Requirements for a summary statistics storage format and solutions offered by the VCF

The VCF is organised into three components: a flexible file header containing metadata (lines beginning with ‘#’), and a file body containing variant-(one locus per row with one or more alternative alleles/variants) and sample-level information (one sample per column). We adapt this format to include GWAS-specific metadata and utilise the sample column to store variant-trait association data (Figure 1; Supplementary Table 1).

View this table:

Supplementary Table 1.

Data fields in the GWAS-VCF

Figure 1.

VCF format adapted to store GWAS summary statistics (GWAS-VCF)

Figure 2.

Performance comparison for querying summary statistics in plain text and GWAS-VCF

Mean query time (log milliseconds [lower is quicker]; repetitions n=100) to extract either: a single variant using the chromosome position or dbSNP ²⁰ identifier or multiple variants using a 1 Mb interval or association P value. AWK, grep, bcftools ²⁴ and rsidx ²³ were evaluated using uncompressed and GZIP/BGZIP ²⁴ compressed unindexed text and VCF. Error bars represent the 95% confidence interval.
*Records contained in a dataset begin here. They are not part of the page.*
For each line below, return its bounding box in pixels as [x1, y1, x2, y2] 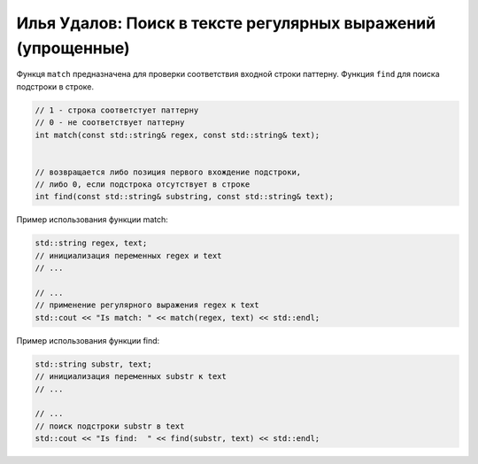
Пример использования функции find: [16, 335, 160, 345]
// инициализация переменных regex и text [35, 251, 222, 260]
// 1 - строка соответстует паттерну [35, 104, 199, 115]
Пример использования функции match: [16, 214, 168, 225]
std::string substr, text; [35, 359, 152, 369]
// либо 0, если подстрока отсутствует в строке [35, 180, 251, 189]
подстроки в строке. [16, 81, 95, 92]
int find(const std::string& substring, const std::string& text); [35, 191, 335, 202]
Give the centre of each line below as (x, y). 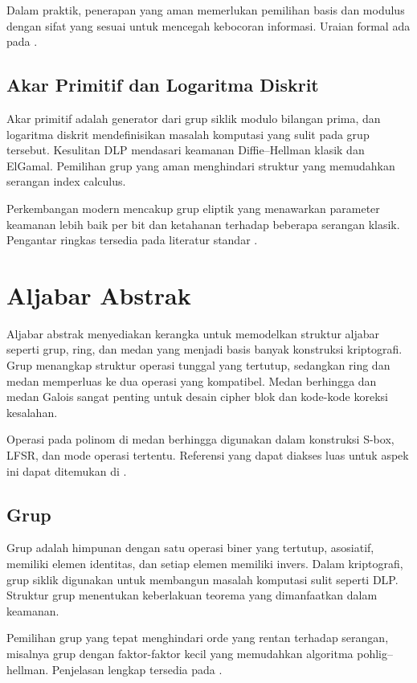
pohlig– (375, 653)
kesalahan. (32, 412)
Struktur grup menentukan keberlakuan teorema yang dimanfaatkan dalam (192, 595)
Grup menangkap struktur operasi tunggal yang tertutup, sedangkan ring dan (198, 365)
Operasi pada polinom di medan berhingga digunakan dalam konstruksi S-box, (200, 439)
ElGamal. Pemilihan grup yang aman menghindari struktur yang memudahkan (201, 165)
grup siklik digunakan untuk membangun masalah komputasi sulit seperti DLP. (202, 579)
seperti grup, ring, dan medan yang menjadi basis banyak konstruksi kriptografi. (204, 349)
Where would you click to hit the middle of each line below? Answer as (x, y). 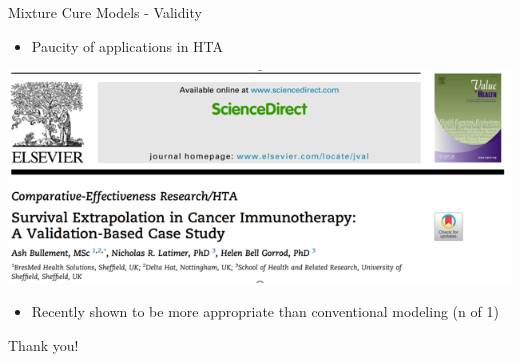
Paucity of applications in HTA (127, 45)
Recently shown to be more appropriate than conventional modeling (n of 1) (265, 311)
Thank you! (43, 344)
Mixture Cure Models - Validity (105, 12)
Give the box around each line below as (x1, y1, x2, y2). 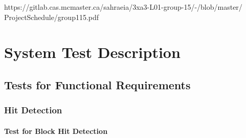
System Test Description (4, 42, 181, 63)
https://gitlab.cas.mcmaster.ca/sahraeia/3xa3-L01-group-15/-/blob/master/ (4, 2, 242, 12)
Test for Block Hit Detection (4, 125, 108, 136)
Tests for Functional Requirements (4, 76, 191, 92)
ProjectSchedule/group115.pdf (4, 11, 99, 22)
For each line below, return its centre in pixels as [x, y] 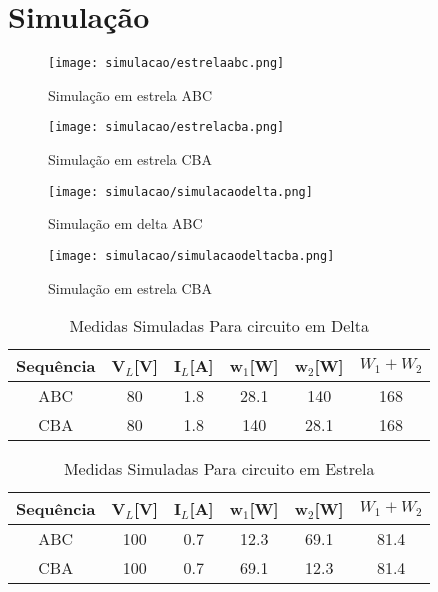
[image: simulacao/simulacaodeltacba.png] [191, 255]
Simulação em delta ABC [125, 223]
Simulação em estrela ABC [130, 94]
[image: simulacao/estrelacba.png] [166, 127]
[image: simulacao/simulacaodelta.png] [180, 191]
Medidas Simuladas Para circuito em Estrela [219, 469]
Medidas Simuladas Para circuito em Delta [219, 326]
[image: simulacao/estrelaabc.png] [166, 63]
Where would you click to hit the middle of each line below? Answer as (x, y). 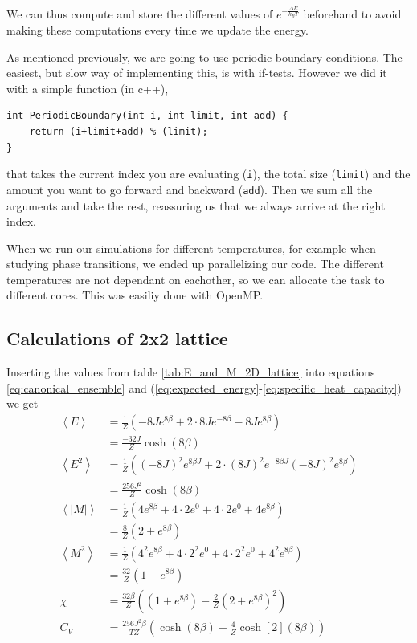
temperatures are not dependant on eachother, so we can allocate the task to (196, 279)
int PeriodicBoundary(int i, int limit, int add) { (147, 116)
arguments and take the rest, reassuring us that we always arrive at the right (196, 205)
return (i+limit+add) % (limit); (119, 132)
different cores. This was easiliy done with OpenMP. (135, 295)
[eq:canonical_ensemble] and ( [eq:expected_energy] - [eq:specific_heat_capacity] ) (204, 387)
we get (22, 403)
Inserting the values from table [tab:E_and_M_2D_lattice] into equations (191, 372)
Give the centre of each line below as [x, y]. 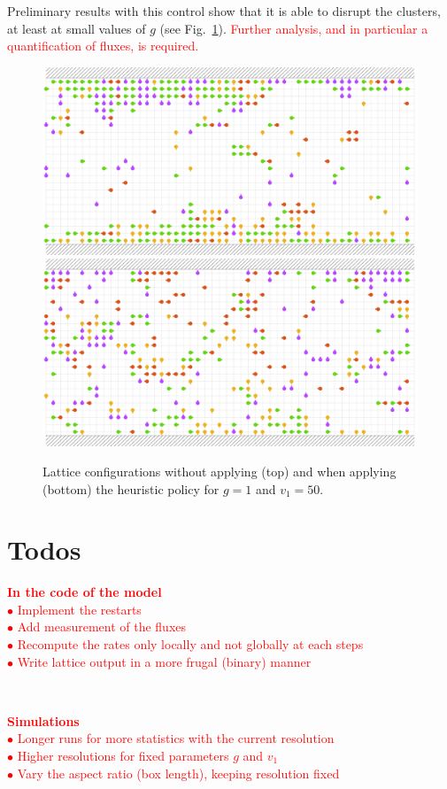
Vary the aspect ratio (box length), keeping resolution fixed [178, 773]
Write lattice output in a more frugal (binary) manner [164, 661]
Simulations [43, 720]
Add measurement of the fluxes [102, 627]
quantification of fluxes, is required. [103, 46]
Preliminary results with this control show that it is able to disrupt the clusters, [224, 11]
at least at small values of [77, 28]
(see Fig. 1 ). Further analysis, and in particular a [294, 28]
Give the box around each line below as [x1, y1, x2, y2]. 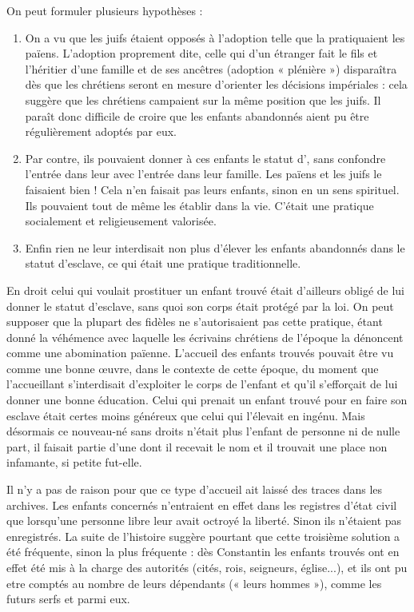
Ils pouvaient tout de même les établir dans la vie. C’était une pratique [25, 197, 374, 213]
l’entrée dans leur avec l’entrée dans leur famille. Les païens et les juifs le [25, 165, 382, 182]
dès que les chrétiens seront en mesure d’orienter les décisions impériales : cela [25, 76, 408, 93]
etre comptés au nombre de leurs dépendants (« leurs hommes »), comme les [6, 574, 382, 591]
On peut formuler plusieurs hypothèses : [6, 2, 203, 18]
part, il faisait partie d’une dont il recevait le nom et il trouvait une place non [6, 438, 388, 455]
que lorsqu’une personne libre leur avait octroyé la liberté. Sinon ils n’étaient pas [6, 512, 402, 529]
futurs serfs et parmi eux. [6, 590, 130, 607]
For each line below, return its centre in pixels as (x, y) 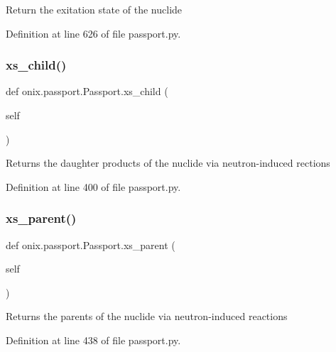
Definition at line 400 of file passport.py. (93, 186)
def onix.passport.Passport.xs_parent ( (91, 244)
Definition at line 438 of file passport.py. (93, 340)
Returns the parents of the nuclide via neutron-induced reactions (147, 316)
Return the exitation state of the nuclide (94, 9)
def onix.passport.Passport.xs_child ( (87, 91)
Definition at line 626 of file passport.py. (93, 33)
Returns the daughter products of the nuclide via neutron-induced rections (168, 163)
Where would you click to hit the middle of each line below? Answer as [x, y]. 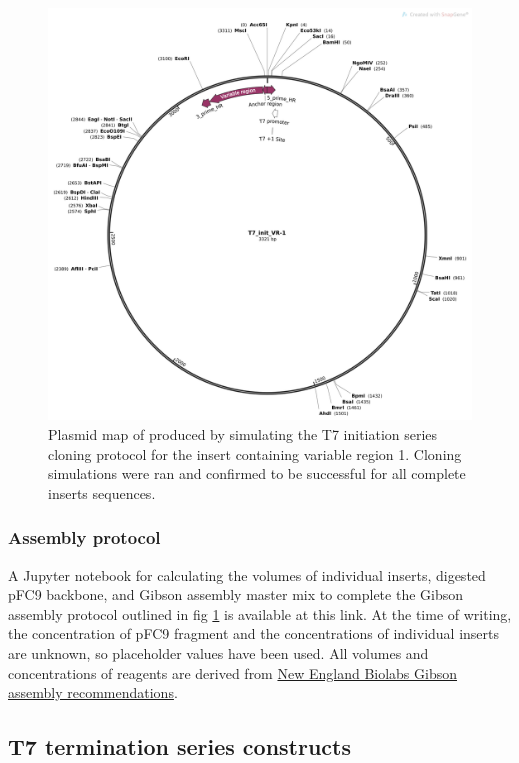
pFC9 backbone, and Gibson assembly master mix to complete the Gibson [236, 594]
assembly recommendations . [93, 692]
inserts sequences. [102, 492]
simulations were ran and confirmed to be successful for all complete [257, 473]
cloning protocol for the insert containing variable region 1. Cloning [255, 453]
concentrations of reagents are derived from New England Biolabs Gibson [233, 672]
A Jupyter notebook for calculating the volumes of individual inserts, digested [247, 574]
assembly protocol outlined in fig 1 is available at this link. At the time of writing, [260, 613]
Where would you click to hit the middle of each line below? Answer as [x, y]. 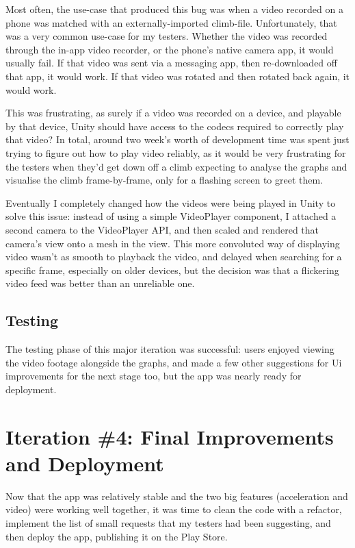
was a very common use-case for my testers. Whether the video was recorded [167, 36]
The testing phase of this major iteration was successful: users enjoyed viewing [170, 349]
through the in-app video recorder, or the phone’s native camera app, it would [170, 49]
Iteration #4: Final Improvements [170, 436]
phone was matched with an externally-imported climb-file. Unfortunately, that [171, 22]
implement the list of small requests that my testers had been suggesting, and [168, 522]
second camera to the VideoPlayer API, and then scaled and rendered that [162, 229]
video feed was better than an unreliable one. [100, 283]
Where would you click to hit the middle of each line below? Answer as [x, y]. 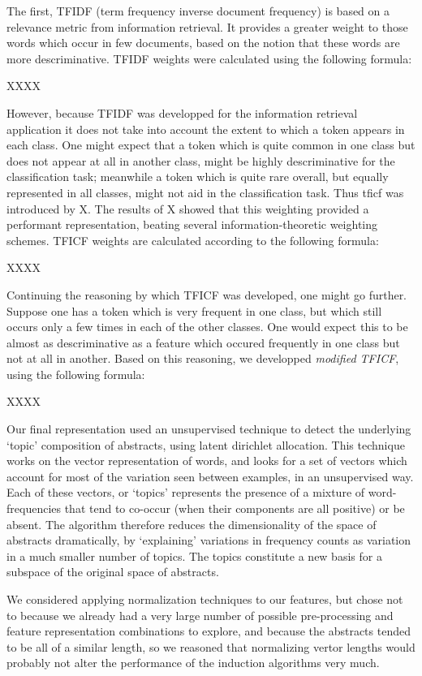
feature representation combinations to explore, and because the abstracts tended [209, 631]
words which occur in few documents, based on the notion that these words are [203, 43]
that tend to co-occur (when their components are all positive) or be [235, 508]
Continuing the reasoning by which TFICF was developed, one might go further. [207, 294]
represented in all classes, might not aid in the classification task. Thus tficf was [205, 192]
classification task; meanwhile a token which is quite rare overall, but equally [198, 177]
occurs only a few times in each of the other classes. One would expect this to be [207, 327]
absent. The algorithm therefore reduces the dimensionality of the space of [192, 524]
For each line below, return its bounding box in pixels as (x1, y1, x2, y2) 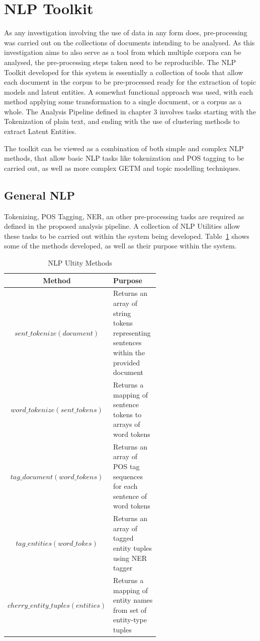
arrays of (113, 419, 140, 429)
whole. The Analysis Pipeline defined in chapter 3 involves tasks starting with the (4, 106, 256, 116)
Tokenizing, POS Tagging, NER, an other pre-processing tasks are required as (4, 211, 244, 221)
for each (113, 481, 138, 491)
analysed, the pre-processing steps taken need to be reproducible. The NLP (4, 56, 236, 67)
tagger (113, 562, 133, 573)
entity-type (113, 614, 147, 625)
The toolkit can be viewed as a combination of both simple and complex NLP (4, 143, 244, 153)
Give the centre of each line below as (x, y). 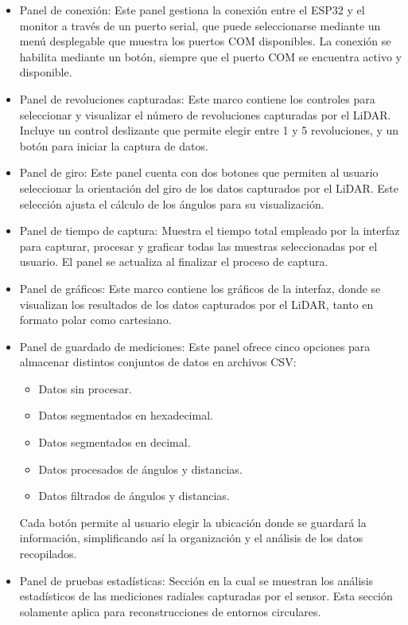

According to the VCF specification, the file header consists of metadata lines containing 1) the specification version number, 2) information about the reference genome assembly and contigs, and 3) information (ID, number, type, description, source and version) about the fields used to describe variants and samples (or variant-trait associations in the case of GWAS-VCF) in the file body. We take advantage of the VCF file header to store additional information about the GWAS including 1) source and date of summary statistics, 2) study IDs (e.g., PMID/DOI of publication describing the study, or accession number and repository of individual-level data), 3) description of the trait(s) studied (e.g., type, association test used, sample size, ancestry and measurement unit) as well as the source and version of trait IDs (e.g., Experimental Factor Ontology ¹⁷, Human Phenotyping Ontology ¹⁸ or Medical Subject Headings ¹⁹ IDs for clinical and other traits, or Ensembl Gene IDs for eQTL datasets).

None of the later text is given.